▶ _Activity_: When you print the records below, keep every word exact and leave out the images.

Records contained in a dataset
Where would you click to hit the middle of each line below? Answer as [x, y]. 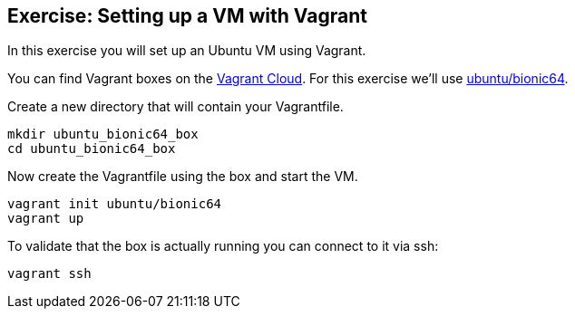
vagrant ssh [49, 274]
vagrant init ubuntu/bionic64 [115, 204]
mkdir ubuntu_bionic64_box [103, 134]
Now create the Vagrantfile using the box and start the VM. [183, 177]
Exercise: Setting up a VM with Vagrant [187, 16]
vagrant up [46, 219]
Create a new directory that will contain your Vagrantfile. [175, 107]
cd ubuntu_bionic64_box [92, 149]
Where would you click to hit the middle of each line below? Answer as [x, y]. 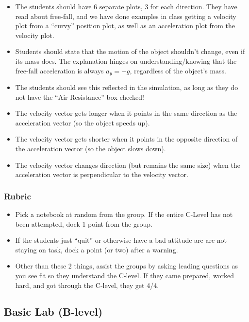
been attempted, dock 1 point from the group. [84, 224]
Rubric [17, 196]
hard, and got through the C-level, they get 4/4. [87, 285]
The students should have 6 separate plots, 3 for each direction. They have [126, 6]
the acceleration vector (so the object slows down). [91, 148]
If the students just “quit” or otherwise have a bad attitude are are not [121, 240]
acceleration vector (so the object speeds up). [83, 122]
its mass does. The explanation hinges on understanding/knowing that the [126, 61]
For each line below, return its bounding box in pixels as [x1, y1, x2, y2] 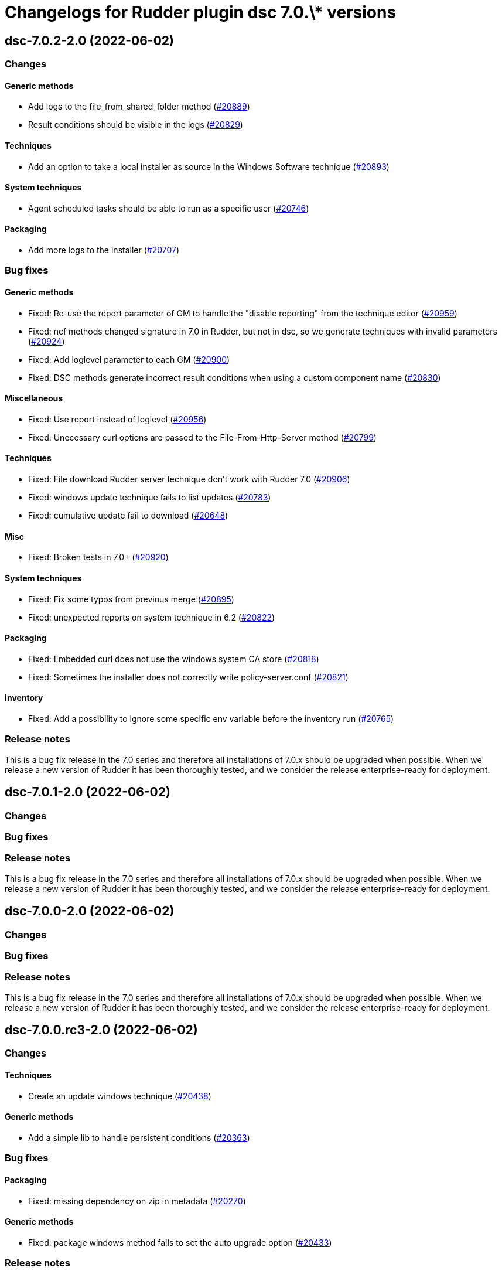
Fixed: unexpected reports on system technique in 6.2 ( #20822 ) [28, 612, 275, 622]
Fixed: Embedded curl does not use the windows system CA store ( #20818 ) [28, 653, 319, 664]
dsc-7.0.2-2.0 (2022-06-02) [5, 33, 174, 48]
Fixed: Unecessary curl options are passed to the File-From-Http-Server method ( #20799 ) [28, 432, 377, 442]
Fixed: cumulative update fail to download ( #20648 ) [28, 510, 228, 521]
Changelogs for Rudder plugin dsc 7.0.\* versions [5, 2, 397, 22]
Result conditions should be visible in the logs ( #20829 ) [28, 120, 243, 130]
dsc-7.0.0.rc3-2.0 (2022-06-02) [5, 1023, 198, 1038]
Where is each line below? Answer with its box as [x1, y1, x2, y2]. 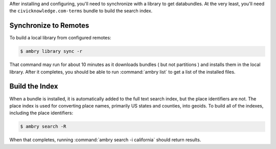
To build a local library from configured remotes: [9, 35, 111, 41]
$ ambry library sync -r [20, 49, 83, 54]
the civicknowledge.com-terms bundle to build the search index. [9, 8, 153, 14]
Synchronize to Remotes [9, 21, 89, 30]
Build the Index [9, 82, 58, 91]
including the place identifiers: [9, 110, 74, 116]
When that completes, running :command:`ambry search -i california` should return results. [9, 137, 201, 143]
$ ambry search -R [20, 123, 66, 130]
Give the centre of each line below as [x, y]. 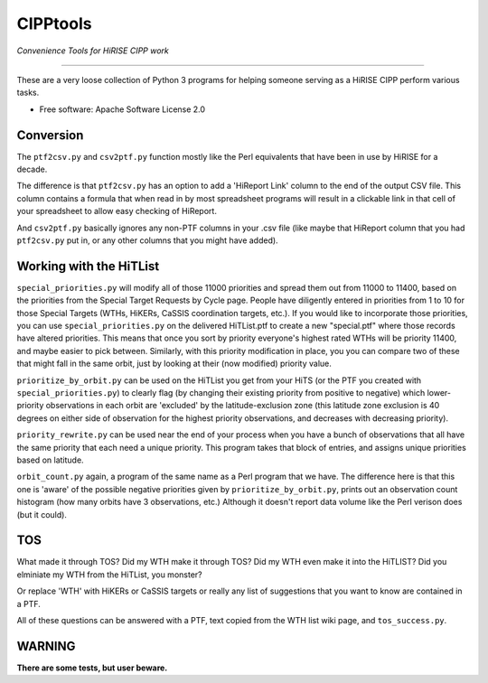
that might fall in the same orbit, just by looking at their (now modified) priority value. [174, 364]
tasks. [28, 93]
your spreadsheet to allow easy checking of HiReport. [117, 211]
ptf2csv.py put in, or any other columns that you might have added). [148, 240]
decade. [32, 169]
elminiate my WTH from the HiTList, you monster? [109, 575]
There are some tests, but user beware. [92, 668]
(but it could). [42, 514]

▶ _Reply to the task_:
Where would you click to hit the middle of each line below? Answer as [x, y]. 
vagrant ssh [49, 274]
vagrant init ubuntu/bionic64 [115, 204]
mkdir ubuntu_bionic64_box [103, 134]
Now create the Vagrantfile using the box and start the VM. [183, 177]
Exercise: Setting up a VM with Vagrant [187, 16]
vagrant up [46, 219]
Create a new directory that will contain your Vagrantfile. [175, 107]
cd ubuntu_bionic64_box [92, 149]
Where would you click to hit the middle of each line below? Answer as [x, y]. 
been attempted, dock 1 point from the group. [84, 224]
Rubric [17, 196]
hard, and got through the C-level, they get 4/4. [87, 285]
The students should have 6 separate plots, 3 for each direction. They have [126, 6]
the acceleration vector (so the object slows down). [91, 148]
If the students just “quit” or otherwise have a bad attitude are are not [121, 240]
acceleration vector (so the object speeds up). [83, 122]
its mass does. The explanation hinges on understanding/knowing that the [126, 61]
For each line below, return its bounding box in pixels as [x1, y1, x2, y2] 
Fixed: unexpected reports on system technique in 6.2 ( #20822 ) [28, 612, 275, 622]
Fixed: Embedded curl does not use the windows system CA store ( #20818 ) [28, 653, 319, 664]
dsc-7.0.2-2.0 (2022-06-02) [5, 33, 174, 48]
Fixed: Unecessary curl options are passed to the File-From-Http-Server method ( #20799 ) [28, 432, 377, 442]
Fixed: cumulative update fail to download ( #20648 ) [28, 510, 228, 521]
Changelogs for Rudder plugin dsc 7.0.\* versions [5, 2, 397, 22]
Result conditions should be visible in the logs ( #20829 ) [28, 120, 243, 130]
dsc-7.0.0.rc3-2.0 (2022-06-02) [5, 1023, 198, 1038]
Where is each line below? Answer with its box as [x1, y1, x2, y2]. 
To build a local library from configured remotes: [9, 35, 111, 41]
$ ambry library sync -r [20, 49, 83, 54]
the civicknowledge.com-terms bundle to build the search index. [9, 8, 153, 14]
Synchronize to Remotes [9, 21, 89, 30]
Build the Index [9, 82, 58, 91]
including the place identifiers: [9, 110, 74, 116]
When that completes, running :command:`ambry search -i california` should return results. [9, 137, 201, 143]
$ ambry search -R [20, 123, 66, 130]
Give the centre of each line below as [x, y]. 
that might fall in the same orbit, just by looking at their (now modified) priority value. [174, 364]
tasks. [28, 93]
your spreadsheet to allow easy checking of HiReport. [117, 211]
ptf2csv.py put in, or any other columns that you might have added). [148, 240]
decade. [32, 169]
elminiate my WTH from the HiTList, you monster? [109, 575]
There are some tests, but user beware. [92, 668]
(but it could). [42, 514]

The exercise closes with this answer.